Supplied material ::
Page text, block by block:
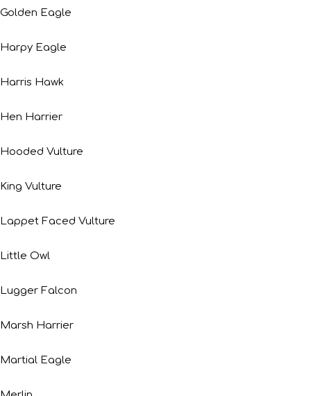
Golden Eagle
Harpy Eagle
Harris Hawk
Hen Harrier
Hooded Vulture
King Vulture
Lappet Faced Vulture
Little Owl
Lugger Falcon
Marsh Harrier
Martial Eagle
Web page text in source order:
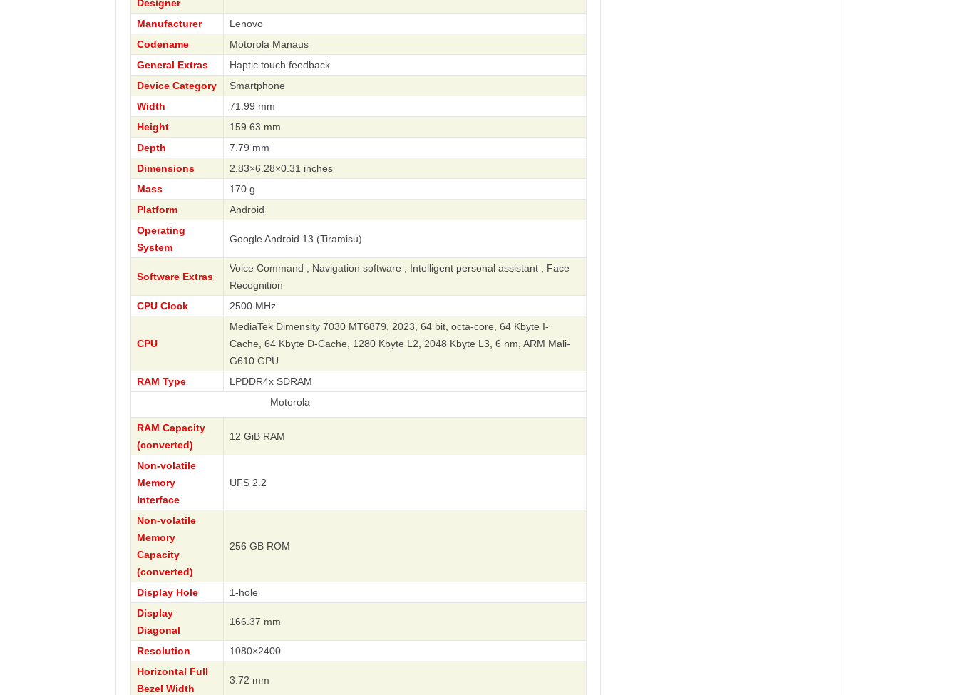
Designer
Manufacturer
Lenovo
Codename
Motorola Manaus
General Extras
Haptic touch feedback
Device Category
Smartphone
Width
71.99 mm
Height
159.63 mm
Depth
7.79 mm
Dimensions
2.83×6.28×0.31 inches
Mass
170 g
Platform
Android
Operating
System
Google Android 13 (Tiramisu)
Software Extras
Voice Command , Navigation software , Intelligent personal assistant , Face
Recognition
CPU Clock
2500 MHz
CPU
MediaTek Dimensity 7030 MT6879, 2023, 64 bit, octa-core, 64 Kbyte I-
Cache, 64 Kbyte D-Cache, 1280 Kbyte L2, 2048 Kbyte L3, 6 nm, ARM Mali-
G610 GPU
RAM Type
LPDDR4x SDRAM
Motorola
RAM Capacity
(converted)
12 GiB RAM
Non-volatile
Memory
Interface
UFS 2.2
Non-volatile
Memory
Capacity
(converted)
256 GB ROM
Display Hole
1-hole
Display
Diagonal
166.37 mm
Resolution
1080×2400
Horizontal Full
Bezel Width
3.72 mm
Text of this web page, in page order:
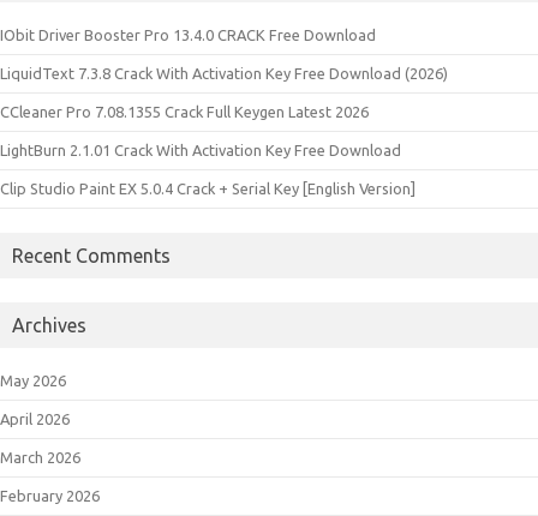
IObit Driver Booster Pro 13.4.0 CRACK Free Download
LiquidText 7.3.8 Crack With Activation Key Free Download (2026)
CCleaner Pro 7.08.1355 Crack Full Keygen Latest 2026
LightBurn 2.1.01 Crack With Activation Key Free Download
Clip Studio Paint EX 5.0.4 Crack + Serial Key [English Version]
Recent Comments
Archives
May 2026
April 2026
March 2026
February 2026
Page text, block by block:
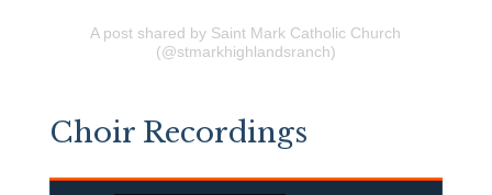
A post shared by Saint Mark Catholic Church
(@stmarkhighlandsranch)
Choir Recordings
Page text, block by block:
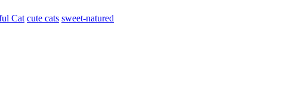
Cat cute cats sweet-natured

To do ::
All entries above must be repeated exactly; pictures are to be left out.

Answer section ::
Page text, block by block:
Golden Eagle
Harpy Eagle
Harris Hawk
Hen Harrier
Hooded Vulture
King Vulture
Lappet Faced Vulture
Little Owl
Lugger Falcon
Marsh Harrier
Martial Eagle
Web page text in source order:
Designer
Manufacturer
Lenovo
Codename
Motorola Manaus
General Extras
Haptic touch feedback
Device Category
Smartphone
Width
71.99 mm
Height
159.63 mm
Depth
7.79 mm
Dimensions
2.83×6.28×0.31 inches
Mass
170 g
Platform
Android
Operating
System
Google Android 13 (Tiramisu)
Software Extras
Voice Command , Navigation software , Intelligent personal assistant , Face
Recognition
CPU Clock
2500 MHz
CPU
MediaTek Dimensity 7030 MT6879, 2023, 64 bit, octa-core, 64 Kbyte I-
Cache, 64 Kbyte D-Cache, 1280 Kbyte L2, 2048 Kbyte L3, 6 nm, ARM Mali-
G610 GPU
RAM Type
LPDDR4x SDRAM
Motorola
RAM Capacity
(converted)
12 GiB RAM
Non-volatile
Memory
Interface
UFS 2.2
Non-volatile
Memory
Capacity
(converted)
256 GB ROM
Display Hole
1-hole
Display
Diagonal
166.37 mm
Resolution
1080×2400
Horizontal Full
Bezel Width
3.72 mm
Text of this web page, in page order:
IObit Driver Booster Pro 13.4.0 CRACK Free Download
LiquidText 7.3.8 Crack With Activation Key Free Download (2026)
CCleaner Pro 7.08.1355 Crack Full Keygen Latest 2026
LightBurn 2.1.01 Crack With Activation Key Free Download
Clip Studio Paint EX 5.0.4 Crack + Serial Key [English Version]
Recent Comments
Archives
May 2026
April 2026
March 2026
February 2026
Page text, block by block:
A post shared by Saint Mark Catholic Church
(@stmarkhighlandsranch)
Choir Recordings
Page text, block by block:
Cat cute cats sweet-natured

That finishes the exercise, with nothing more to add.